The term code, as used above, may include software, firmware, and/or microcode, and may refer to programs, routines, functions, classes, data structures, and/or objects. Shared processor hardware encompasses a single microprocessor that executes some or all code from multiple modules. Group processor hardware encompasses a microprocessor that, in combination with additional microprocessors, executes some or all code from one or more modules. References to multiple microprocessors encompass multiple microprocessors on discrete dies, multiple microprocessors on a single die, multiple cores of a single microprocessor, multiple threads of a single microprocessor, or a combination of the above.

Shared memory hardware encompasses a single memory device that stores some or all code from multiple modules. Group memory hardware encompasses a memory device that, in combination with other memory devices, stores some or all code from one or more modules.

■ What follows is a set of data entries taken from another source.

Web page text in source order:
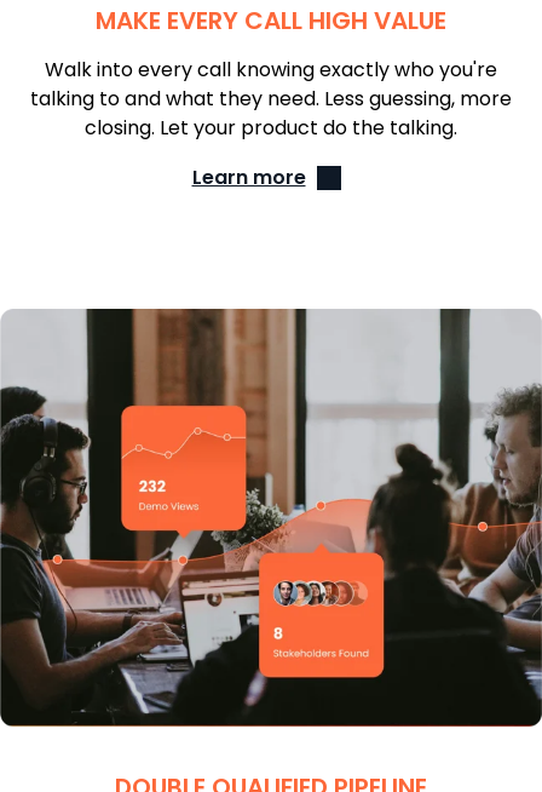
MAKE EVERY CALL HIGH VALUE
Walk into every call knowing exactly who you're
talking to and what they need. Less guessing, more
closing. Let your product do the talking.
Learn more
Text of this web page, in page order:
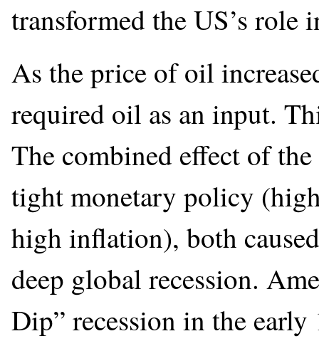
transformed the US’s role
As the price of oil
required oil as an input.
The combined effect of
tight monetary policy
high inflation), both
deep global recession.
Dip” recession in the
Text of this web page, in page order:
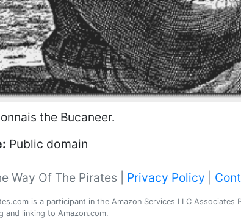
the Bucaneer.
Public domain
Way Of The Pirates | Privacy Policy
is a participant in the Amazon Services LLC
and linking to Amazon.com.
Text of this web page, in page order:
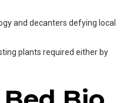
and decanters defying local
plants required either by
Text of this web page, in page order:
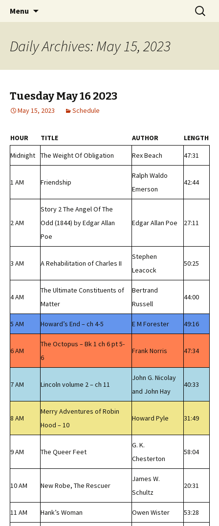
wmfhlp.org
Classic Book Radio – 95.5 – Columbus, MS
Menu
Search
for:
Daily Archives: May 15, 2023
Tuesday May 16 2023
May 15, 2023 Schedule
HOUR TITLE AUTHOR
LENGTH
Midnight
The Weight Of Obligation Rex Beach 47:31
1 AM Friendship
Ralph Waldo
Emerson
42:44
2 AM
Story 2 The Angel Of The
Odd (1844) by Edgar Allan
Poe
Edgar Allan Poe 27:11
3 AM A Rehabilitation of Charles II
Stephen
Leacock
50:25
4 AM
The Ultimate Constituents of
Matter
Bertrand
Russell
44:00
5 AM Howard’s End – ch 4-5 E M Forester 49:16
6 AM
The Octopus – Bk 1 ch 6 pt 5-
6
Frank Norris 47:34
7 AM Lincoln volume 2 – ch 11
John G. Nicolay
and John Hay
40:33
8 AM
Merry Adventures of Robin
Hood – 10
Howard Pyle 31:49
9 AM The Queer Feet
G. K.
Chesterton
58:04
10 AM New Robe, The Rescuer
James W.
Schultz
20:31
11 AM Hank’s Woman Owen Wister 53:28
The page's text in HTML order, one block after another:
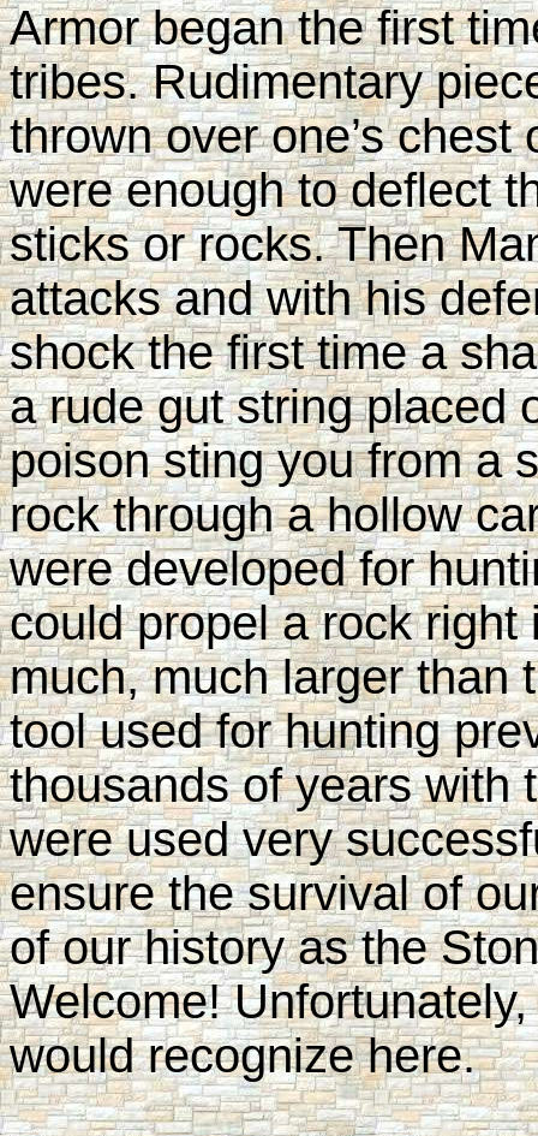
Armor began the first
tribes. Rudimentary
thrown over one’s
were enough to deflect
sticks or rocks. Then
attacks and with his
shock the first time a
a rude gut string placed
poison sting you from a
rock through a hollow
were developed for
could propel a rock
much, much larger than
tool used for hunting
thousands of years with
were used very
ensure the survival of
of our history as the
Welcome!
would recognize here.
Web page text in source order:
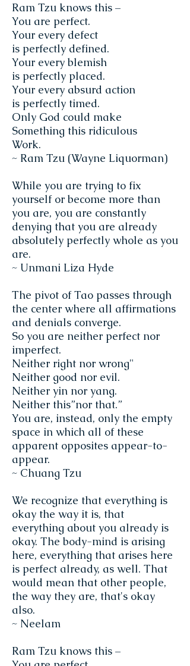
Ram Tzu knows this –
You are perfect.
Your every defect
is perfectly defined.
Your every blemish
is perfectly placed.
Your every absurd action
is perfectly timed.
Only God could make
Something this ridiculous
Work.
~ Ram Tzu (Wayne Liquorman)
While you are trying to fix
yourself or become more than
you are, you are constantly
denying that you are already
absolutely perfectly whole as you
are.
~ Unmani Liza Hyde
The pivot of Tao passes through
the center where all affirmations
and denials converge.
So you are neither perfect nor
imperfect.
Neither right nor wrong"
Neither good nor evil.
Neither yin nor yang.
Neither this”nor that.”
You are, instead, only the empty
space in which all of these
apparent opposites appear-to-
appear.
~ Chuang Tzu
We recognize that everything is
okay the way it is, that
everything about you already is
okay. The body-mind is arising
here, everything that arises here
is perfect already, as well. That
would mean that other people,
the way they are, that's okay
also.
~ Neelam
Ram Tzu knows this –
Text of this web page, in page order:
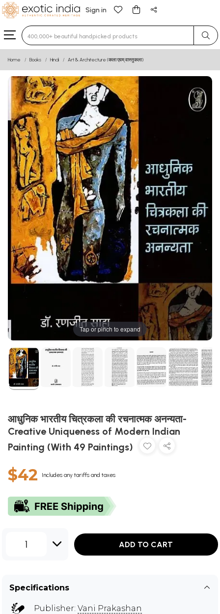
Sign in
Type 3 or more characters for results.
Home Books Hindi Art & Architecture (कला एवम् वास्तुकला)
Tap or pinch to expand
आधुनिक भारतीय चित्रकला की रचनात्मक अनन्यता-
Creative Uniqueness of Modern Indian
Painting (With 49 Paintings)
$42 Includes any tariffs and taxes
1 ADD TO CART
Specifications
Publisher: Vani Prakashan
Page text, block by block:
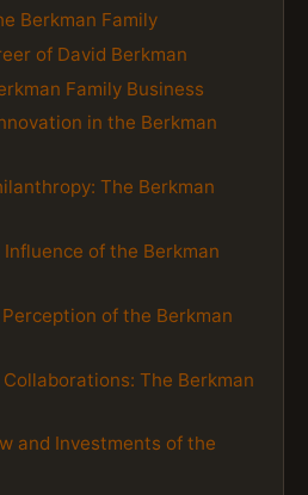
Berkman Family
of David Berkman
Family Business
in the Berkman
The Berkman
Influence of the Berkman
of the Berkman
The Berkman
and Investments of the
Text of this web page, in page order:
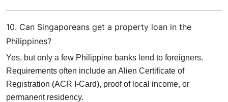
10. Can Singaporeans get a property loan in the
Philippines?
Yes, but only a few Philippine banks lend to foreigners.
Requirements often include an Alien Certificate of
Registration (ACR I-Card), proof of local income, or
permanent residency.
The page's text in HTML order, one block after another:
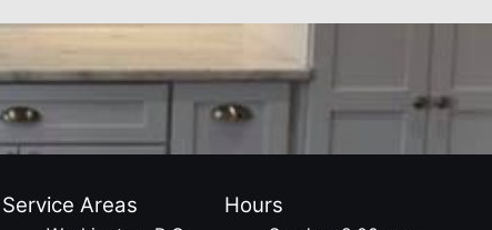
Service Areas Hours
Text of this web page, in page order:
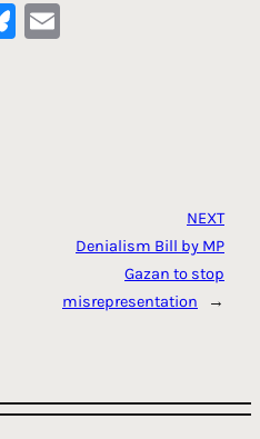
Bluesky
NEXT
Denialism Bill by MP
Gazan to stop
misrepresentation
→
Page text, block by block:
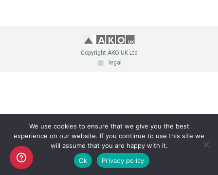
Copyright AKO UK Ltd
legal
We use cookies to ensure that we give you the best
experience on our website. If you continue to use this site we
will assume that you are happy with it.
Ok
Privacy policy
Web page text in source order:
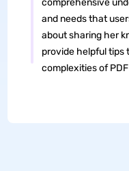
comprehensive
and needs that
about sharing her
provide helpful tips
complexities of
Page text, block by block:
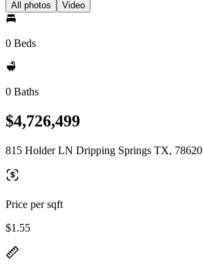
All photos Video
0 Beds
0 Baths
$4,726,499
815 Holder LN Dripping Springs TX, 78620
Price per sqft
$1.55
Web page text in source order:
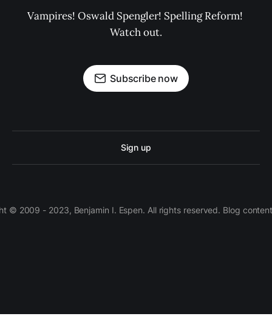
Vampires! Oswald Spengler! Spelling Reform!
Watch out.
Subscribe now
Sign up
© 2009 - 2023, Benjamin I. Espen. All rights reserved. Blog
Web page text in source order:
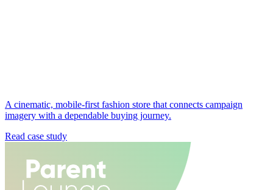
A cinematic, mobile-first fashion store that connects campaign
imagery with a dependable buying journey.
Read case study
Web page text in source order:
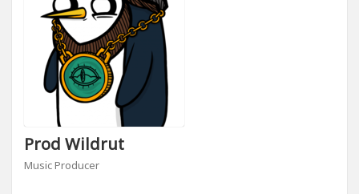
Prod Wildrut
Music Producer
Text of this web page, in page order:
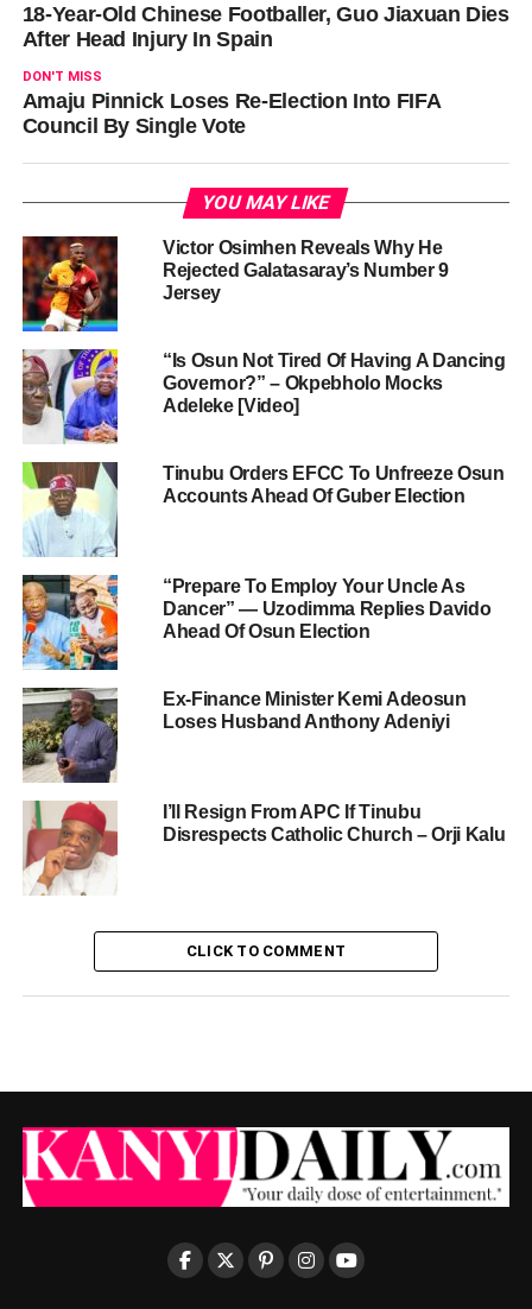
18-Year-Old Chinese Footballer, Guo Jiaxuan Dies
After Head Injury In Spain
DON'T MISS
Amaju Pinnick Loses Re-Election Into FIFA
Council By Single Vote
YOU MAY LIKE
Victor Osimhen Reveals Why He
Rejected Galatasaray’s Number 9
Jersey
“Is Osun Not Tired Of Having A Dancing
Governor?” – Okpebholo Mocks
Adeleke [Video]
Tinubu Orders EFCC To Unfreeze Osun
Accounts Ahead Of Guber Election
“Prepare To Employ Your Uncle As
Dancer” — Uzodimma Replies Davido
Ahead Of Osun Election
Ex-Finance Minister Kemi Adeosun
Loses Husband Anthony Adeniyi
I’ll Resign From APC If Tinubu
Disrespects Catholic Church – Orji Kalu
CLICK TO COMMENT
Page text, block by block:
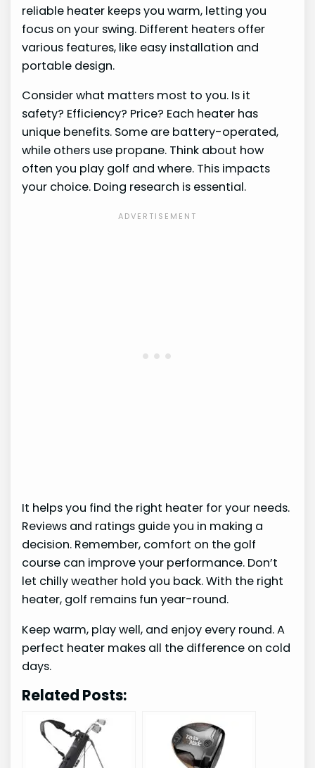
reliable heater keeps you warm, letting you
focus on your swing. Different heaters offer
various features, like easy installation and
portable design.
Consider what matters most to you. Is it
safety? Efficiency? Price? Each heater has
unique benefits. Some are battery-operated,
while others use propane. Think about how
often you play golf and where. This impacts
your choice. Doing research is essential.
It helps you find the right heater for your needs.
Reviews and ratings guide you in making a
decision. Remember, comfort on the golf
course can improve your performance. Don’t
let chilly weather hold you back. With the right
heater, golf remains fun year-round.
Keep warm, play well, and enjoy every round. A
perfect heater makes all the difference on cold
days.
Related Posts:
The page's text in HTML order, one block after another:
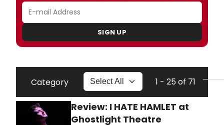
SIGN UP
Category 1 - 25 of 71
Review: I HATE HAMLET at
Ghostlight Theatre

The term memory hardware is a subset of the term computer-readable medium. The term computer-readable medium, as used herein, does not encompass transitory electrical or electromagnetic signals propagating through a medium (such as on a carrier wave); the term computer-readable medium is therefore considered tangible and non-transitory. Non-limiting examples of the non-transitory computer-readable medium include, but are not limited to, rewriteable non-volatile memory devices (including, for flash example memory devices, erasable programmable read-only memory devices, or a mask read-only memory devices); volatile memory devices (including, for example static random access memory devices or a dynamic random access memory devices); magnetic storage media (including, for example an analog or digital magnetic tape or a hard disk drive); and optical storage media (including, for example a CD, a DVD, or a Blu-ray Disc). Examples of the media with a built-in rewriteable non-volatile memory, include but are not limited to memory cards; and media with a built-in ROM, including but not limited to ROM cassettes; etc. Furthermore, various information regarding stored images, for example, property information, may be stored in any other form, or it may be provided in other ways.

The apparatuses and methods described in this application may be partially or fully implemented by a special purpose computer created by configuring a general purpose computer to execute one or more particular functions embodied in computer programs. The functional blocks and flowchart elements described above serve as software specifications, which can be translated into the computer programs by the routine work of a skilled technician or programmer.

Although described with reference to specific examples and drawings, modifications, additions and substitutions of example embodiments may be variously made according to the description by those of ordinary skill in the art. For example, the described techniques may be performed in an order different with that of the methods described, and/or components such as the described system, architecture, devices, circuit, and the like, may be connected or combined to be different from the above-described methods, or results may be appropriately achieved by other components or equivalents.